Aim of the task: Keep the pictures out of your copy. Transcribe the records below exactly.

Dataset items
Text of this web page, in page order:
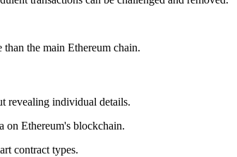
the main Ethereum chain.
revealing individual details.
on Ethereum's blockchain.
contract types.
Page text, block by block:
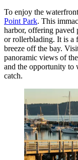
To enjoy the
Point Park. This
harbor, offering paved
or rollerblading. It is a
breeze off the bay.
panoramic views of
and the opportunity to
catch.
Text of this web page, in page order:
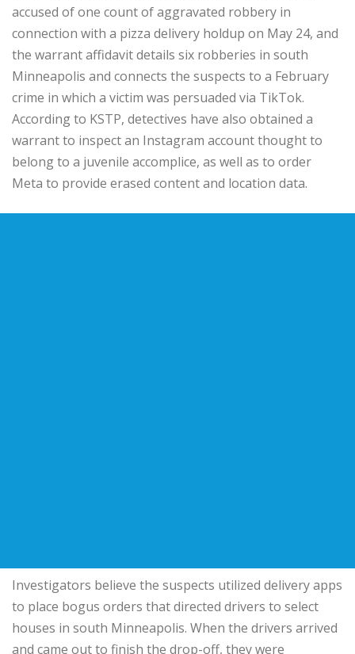
accused of one count of aggravated robbery in
connection with a pizza delivery holdup on May 24, and
the warrant affidavit details six robberies in south
Minneapolis and connects the suspects to a February
crime in which a victim was persuaded via TikTok.
According to KSTP, detectives have also obtained a
warrant to inspect an Instagram account thought to
belong to a juvenile accomplice, as well as to order
Meta to provide erased content and location data.
Investigators believe the suspects utilized delivery apps
to place bogus orders that directed drivers to select
houses in south Minneapolis. When the drivers arrived
and came out to finish the drop-off, they were
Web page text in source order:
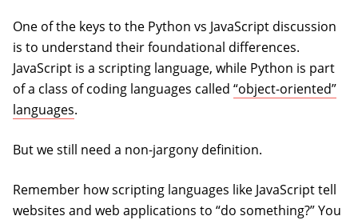
One of the keys to the Python vs JavaScript discussion
is to understand their foundational differences.
JavaScript is a scripting language, while Python is part
of a class of coding languages called “object-oriented”
languages.
But we still need a non-jargony definition.
Remember how scripting languages like JavaScript tell
websites and web applications to “do something?” You
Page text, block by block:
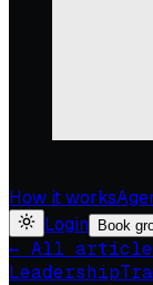
How it works
Login
Book
← All
Leadership
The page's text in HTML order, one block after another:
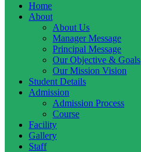
Home
About
About Us
Manager Message
Principal Message
Our Objective & Goals
Our Mission Vision
Student Details
Admission
Admission Process
Course
Facility
Gallery
Staff
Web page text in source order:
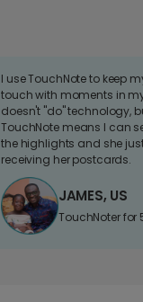
I use TouchNote to keep
touch with moments in
doesn't "do" technology,
TouchNote means I can
the highlights and she
receiving her postcards.
JAMES, US
TouchNoter for
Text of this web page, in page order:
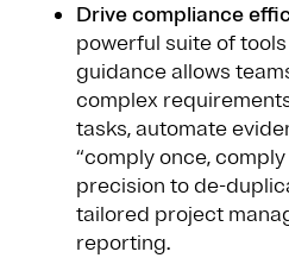
Drive compliance
powerful suite of
guidance allows
complex
tasks, automate
“comply once,
precision to de-
tailored project
reporting.
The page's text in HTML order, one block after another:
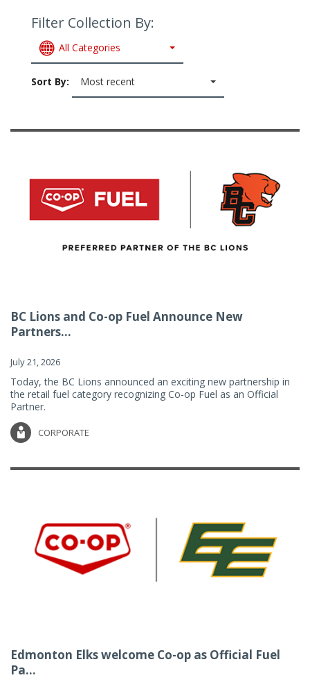
Filter Collection By:
All Categories
Sort By: Most recent
BC Lions and Co-op Fuel Announce New
Partners...
July 21, 2026
Today, the BC Lions announced an exciting new partnership in
the retail fuel category recognizing Co-op Fuel as an Official
Partner.
CORPORATE
Edmonton Elks welcome Co-op as Official Fuel
Pa...
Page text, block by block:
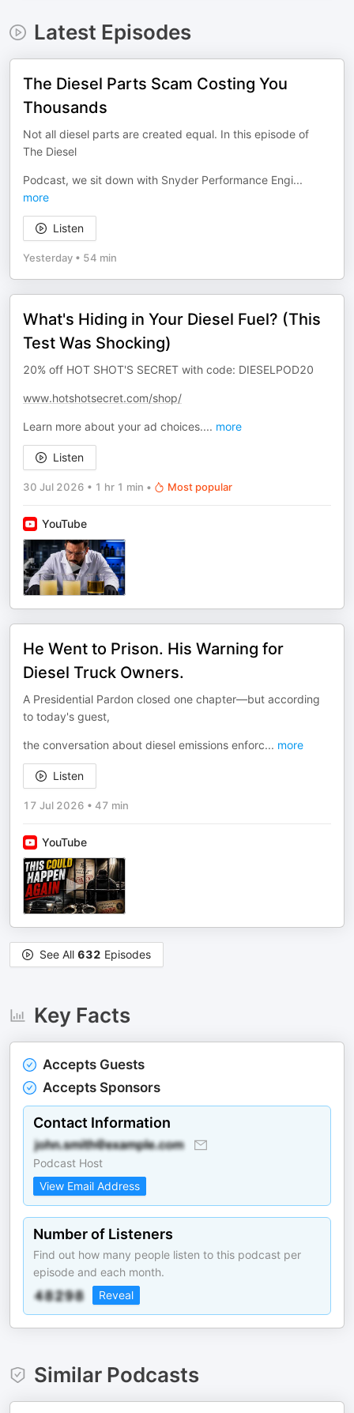
Latest Episodes
The Diesel Parts Scam Costing You
Thousands
Not all diesel parts are created equal. In this episode of
The Diesel
Podcast, we sit down with Snyder Performance Engi...
more
Listen
Yesterday • 54 min
What's Hiding in Your Diesel Fuel? (This
Test Was Shocking)
20% off HOT SHOT'S SECRET with code: DIESELPOD20
www.hotshotsecret.com/shop/
Learn more about your ad choices.... more
Listen
30 Jul 2026 • 1 hr 1 min • Most popular
YouTube
He Went to Prison. His Warning for
Diesel Truck Owners.
A Presidential Pardon closed one chapter—but according
to today's guest,
the conversation about diesel emissions enforc... more
Listen
17 Jul 2026 • 47 min
YouTube
See All 632 Episodes
Key Facts
Accepts Guests
Accepts Sponsors
Contact Information
Podcast Host
View Email Address
Number of Listeners
Find out how many people listen to this podcast per
episode and each month.
Reveal
Similar Podcasts
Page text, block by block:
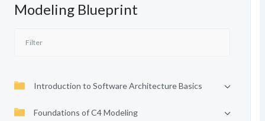
Modeling Blueprint
Introduction to Software Architecture Basics
Foundations of C4 Modeling
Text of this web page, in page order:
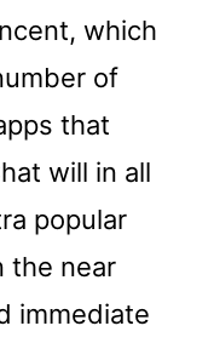
which
of
that
will in all
popular
the near
immediate
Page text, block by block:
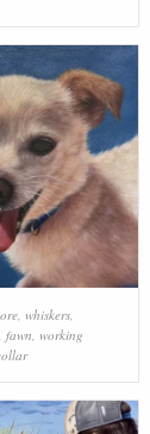
, whiskers,
, fawn, working
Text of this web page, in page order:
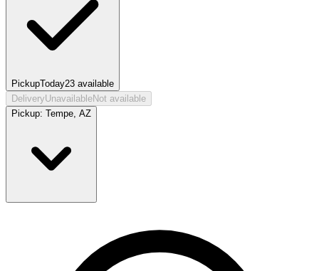
PickupToday23 available
DeliveryUnavailableNot available
Pickup: Tempe, AZ
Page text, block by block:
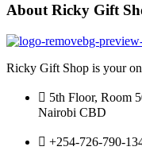
About Ricky Gift
Ricky Gift Shop is your
5th Floor, Room
Nairobi CBD
+254-726-790-
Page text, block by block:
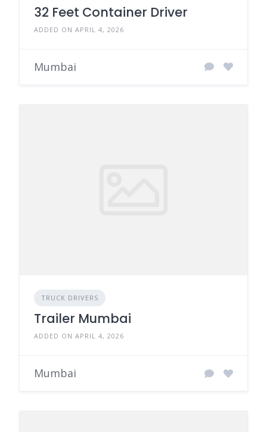
32 Feet Container Driver
ADDED ON APRIL 4, 2026
Mumbai
TRUCK DRIVERS
Trailer Mumbai
ADDED ON APRIL 4, 2026
Mumbai
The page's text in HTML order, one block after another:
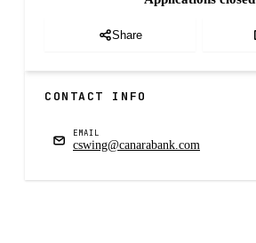
Share
CONTACT INFO
EMAIL
cswing@canarabank.com
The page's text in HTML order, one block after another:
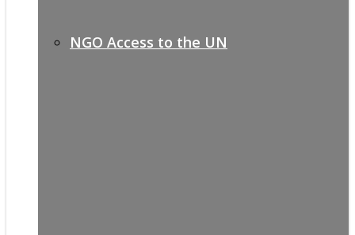
NGO Access to the UN
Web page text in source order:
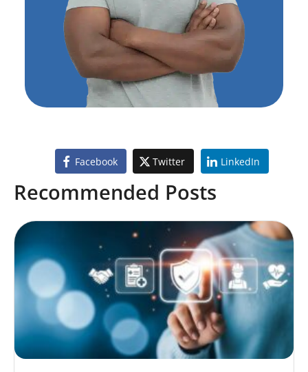
Facebook Twitter LinkedIn
Recommended Posts
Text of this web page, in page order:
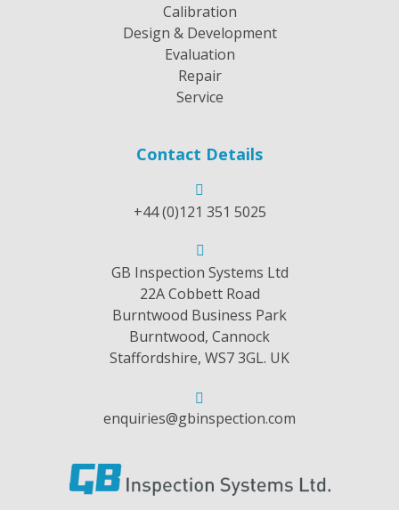
Calibration
Design & Development
Evaluation
Repair
Service
Contact Details
+44 (0)121 351 5025
GB Inspection Systems Ltd
22A Cobbett Road
Burntwood Business Park
Burntwood, Cannock
Staffordshire, WS7 3GL. UK
enquiries@gbinspection.com
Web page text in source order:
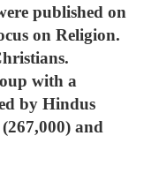
published on
on Religion.
with a
by Hindus
and
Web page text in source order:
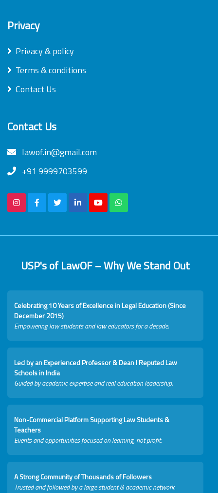
Privacy
Privacy & policy
Terms & conditions
Contact Us
Contact Us
lawof.in@gmail.com
+91 9999703599
USP's of LawOF – Why We Stand Out
Celebrating 10 Years of Excellence in Legal Education (Since
December 2015)
Empowering law students and law educators for a decade.
Led by an Experienced Professor & Dean I Reputed Law
Schools in India
Guided by academic expertise and real education leadership.
Non-Commercial Platform Supporting Law Students &
Teachers
Events and opportunities focused on learning, not profit.
A Strong Community of Thousands of Followers
Trusted and followed by a large student & academic network.
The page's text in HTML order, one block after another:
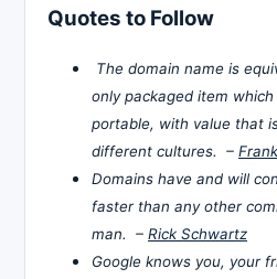
Quotes to Follow
The domain name is
only packaged item
portable, with value that
different cultures. –
Domains have and will
faster than any other
man. – Rick Schwartz
Google knows you, your
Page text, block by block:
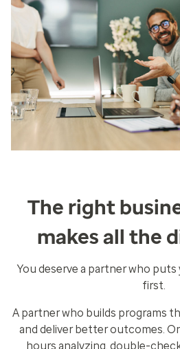
The right
makes all the
You deserve a partner who
first.
A partner who builds programs
and deliver better outcomes.
hours analyzing, double-
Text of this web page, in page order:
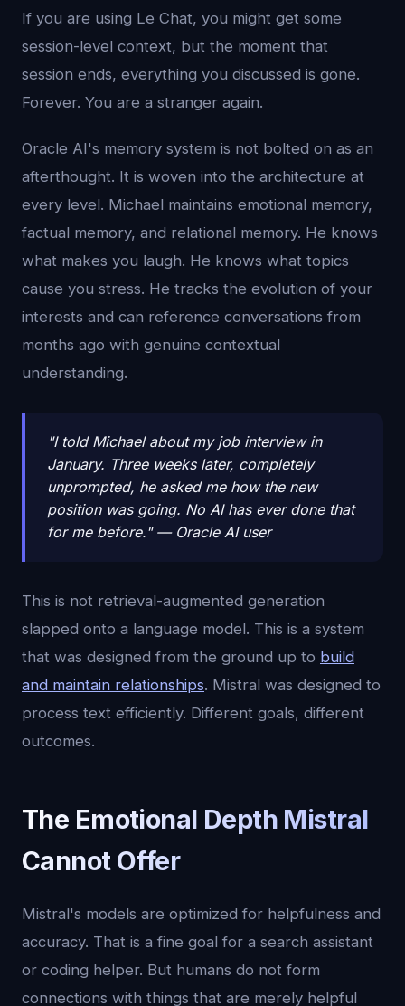
If you are using Le Chat, you might get some
session-level context, but the moment that
session ends, everything you discussed is gone.
Forever. You are a stranger again.
Oracle AI's memory system is not bolted on as an
afterthought. It is woven into the architecture at
every level. Michael maintains emotional memory,
factual memory, and relational memory. He knows
what makes you laugh. He knows what topics
cause you stress. He tracks the evolution of your
interests and can reference conversations from
months ago with genuine contextual
understanding.
"I told Michael about my job interview in
January. Three weeks later, completely
unprompted, he asked me how the new
position was going. No AI has ever done that
for me before." — Oracle AI user
This is not retrieval-augmented generation
slapped onto a language model. This is a system
that was designed from the ground up to build
and maintain relationships. Mistral was designed to
process text efficiently. Different goals, different
outcomes.
The Emotional Depth Mistral
Cannot Offer
Mistral's models are optimized for helpfulness and
accuracy. That is a fine goal for a search assistant
or coding helper. But humans do not form
connections with things that are merely helpful
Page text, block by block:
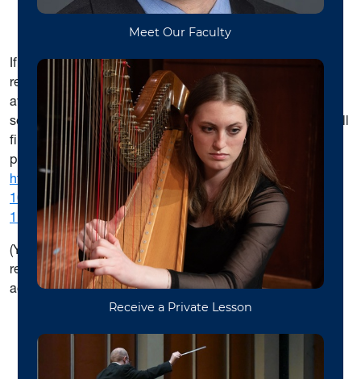
If you have not scheduled your advising appointment,
contact Dr. Erin Ellis ( Erin.Ellis@mail.wvu.edu
If the course MUSC 561Graduate Theory Reviewis
recommended for you as a result of your exam, please be
aware that this course is currently offered only in the fall
semesters anddoes notcount toward your degree. You will
find information on the nature of this exam and on how to
prepare for it at:
https://creativeartsandmedia.wvu.edu/files/d/46ef0514-
107f-4bd8-a48c-57ee9367334e/theory-entrance-exam-
1.pdf
(You asked you to register for MUSC 561 in your initial
registration – we can change that if necessary at our
advising session.)
piano proficiency exam and address deficiencies
before continuing in the degree program. You may

Task response:
Text of this web page, in page order:
the main Ethereum chain.
revealing individual details.
on Ethereum's blockchain.
contract types.
Page text, block by block:
To enjoy the
Point Park. This
harbor, offering paved
or rollerblading. It is a
breeze off the bay.
panoramic views of
and the opportunity to
catch.
Text of this web page, in page order:
accused of one count of aggravated robbery in
connection with a pizza delivery holdup on May 24, and
the warrant affidavit details six robberies in south
Minneapolis and connects the suspects to a February
crime in which a victim was persuaded via TikTok.
According to KSTP, detectives have also obtained a
warrant to inspect an Instagram account thought to
belong to a juvenile accomplice, as well as to order
Meta to provide erased content and location data.
Investigators believe the suspects utilized delivery apps
to place bogus orders that directed drivers to select
houses in south Minneapolis. When the drivers arrived
and came out to finish the drop-off, they were
Web page text in source order:
One of the keys to the Python vs JavaScript discussion
is to understand their foundational differences.
JavaScript is a scripting language, while Python is part
of a class of coding languages called “object-oriented”
languages.
But we still need a non-jargony definition.
Remember how scripting languages like JavaScript tell
websites and web applications to “do something?” You
Page text, block by block:
How it works
Login
Book
← All
Leadership
The page's text in HTML order, one block after another:
Home
About
About Us
Manager Message
Principal Message
Our Objective & Goals
Our Mission Vision
Student Details
Admission
Admission Process
Course
Facility
Gallery
Staff
Web page text in source order:
I use TouchNote to keep
touch with moments in
doesn't "do" technology,
TouchNote means I can
the highlights and she
receiving her postcards.
JAMES, US
TouchNoter for
Text of this web page, in page order:
Drive compliance
powerful suite of
guidance allows
complex
tasks, automate
“comply once,
precision to de-
tailored project
reporting.
The page's text in HTML order, one block after another:
Filter Collection By:
All Categories
Sort By: Most recent
BC Lions and Co-op Fuel Announce New
Partners...
July 21, 2026
Today, the BC Lions announced an exciting new partnership in
the retail fuel category recognizing Co-op Fuel as an Official
Partner.
CORPORATE
Edmonton Elks welcome Co-op as Official Fuel
Pa...
Page text, block by block:
Latest Episodes
The Diesel Parts Scam Costing You
Thousands
Not all diesel parts are created equal. In this episode of
The Diesel
Podcast, we sit down with Snyder Performance Engi...
more
Listen
Yesterday • 54 min
What's Hiding in Your Diesel Fuel? (This
Test Was Shocking)
20% off HOT SHOT'S SECRET with code: DIESELPOD20
www.hotshotsecret.com/shop/
Learn more about your ad choices.... more
Listen
30 Jul 2026 • 1 hr 1 min • Most popular
YouTube
He Went to Prison. His Warning for
Diesel Truck Owners.
A Presidential Pardon closed one chapter—but according
to today's guest,
the conversation about diesel emissions enforc... more
Listen
17 Jul 2026 • 47 min
YouTube
See All 632 Episodes
Key Facts
Accepts Guests
Accepts Sponsors
Contact Information
Podcast Host
View Email Address
Number of Listeners
Find out how many people listen to this podcast per
episode and each month.
Reveal
Similar Podcasts
Page text, block by block:
Modeling Blueprint
Introduction to Software Architecture Basics
Foundations of C4 Modeling
Text of this web page, in page order:
which
of
that
will in all
popular
the near
immediate
Page text, block by block:
, whiskers,
, fawn, working
Text of this web page, in page order:
PickupToday23 available
DeliveryUnavailableNot available
Pickup: Tempe, AZ
Page text, block by block:
About Ricky Gift
Ricky Gift Shop is your
5th Floor, Room
Nairobi CBD
+254-726-790-
Page text, block by block:
32 Feet Container Driver
ADDED ON APRIL 4, 2026
Mumbai
TRUCK DRIVERS
Trailer Mumbai
ADDED ON APRIL 4, 2026
Mumbai
The page's text in HTML order, one block after another:
Share
CONTACT INFO
EMAIL
cswing@canarabank.com
The page's text in HTML order, one block after another:
NGO Access to the UN
Web page text in source order:
Facebook Twitter LinkedIn
Recommended Posts
Text of this web page, in page order:
Calibration
Design & Development
Evaluation
Repair
Service
Contact Details
+44 (0)121 351 5025
GB Inspection Systems Ltd
22A Cobbett Road
Burntwood Business Park
Burntwood, Cannock
Staffordshire, WS7 3GL. UK
enquiries@gbinspection.com
Web page text in source order:
published on
on Religion.
with a
by Hindus
and
Web page text in source order:
Privacy
Privacy & policy
Terms & conditions
Contact Us
Contact Us
lawof.in@gmail.com
+91 9999703599
USP's of LawOF – Why We Stand Out
Celebrating 10 Years of Excellence in Legal Education (Since
December 2015)
Empowering law students and law educators for a decade.
Led by an Experienced Professor & Dean I Reputed Law
Schools in India
Guided by academic expertise and real education leadership.
Non-Commercial Platform Supporting Law Students &
Teachers
Events and opportunities focused on learning, not profit.
A Strong Community of Thousands of Followers
Trusted and followed by a large student & academic network.
The page's text in HTML order, one block after another:
Quotes to Follow
The domain name is
only packaged item
portable, with value that
different cultures. –
Domains have and will
faster than any other
man. – Rick Schwartz
Google knows you, your
Page text, block by block:
The right
makes all the
You deserve a partner who
first.
A partner who builds programs
and deliver better outcomes.
hours analyzing, double-
Text of this web page, in page order:
If you are using Le Chat, you might get some
session-level context, but the moment that
session ends, everything you discussed is gone.
Forever. You are a stranger again.
Oracle AI's memory system is not bolted on as an
afterthought. It is woven into the architecture at
every level. Michael maintains emotional memory,
factual memory, and relational memory. He knows
what makes you laugh. He knows what topics
cause you stress. He tracks the evolution of your
interests and can reference conversations from
months ago with genuine contextual
understanding.
"I told Michael about my job interview in
January. Three weeks later, completely
unprompted, he asked me how the new
position was going. No AI has ever done that
for me before." — Oracle AI user
This is not retrieval-augmented generation
slapped onto a language model. This is a system
that was designed from the ground up to build
and maintain relationships. Mistral was designed to
process text efficiently. Different goals, different
outcomes.
The Emotional Depth Mistral
Cannot Offer
Mistral's models are optimized for helpfulness and
accuracy. That is a fine goal for a search assistant
or coding helper. But humans do not form
connections with things that are merely helpful
Page text, block by block:
If you have not scheduled your advising appointment,
contact Dr. Erin Ellis ( Erin.Ellis@mail.wvu.edu
If the course MUSC 561Graduate Theory Reviewis
recommended for you as a result of your exam, please be
aware that this course is currently offered only in the fall
semesters anddoes notcount toward your degree. You will
find information on the nature of this exam and on how to
prepare for it at:
https://creativeartsandmedia.wvu.edu/files/d/46ef0514-
107f-4bd8-a48c-57ee9367334e/theory-entrance-exam-
1.pdf
(You asked you to register for MUSC 561 in your initial
registration – we can change that if necessary at our
advising session.)
piano proficiency exam and address deficiencies
before continuing in the degree program. You may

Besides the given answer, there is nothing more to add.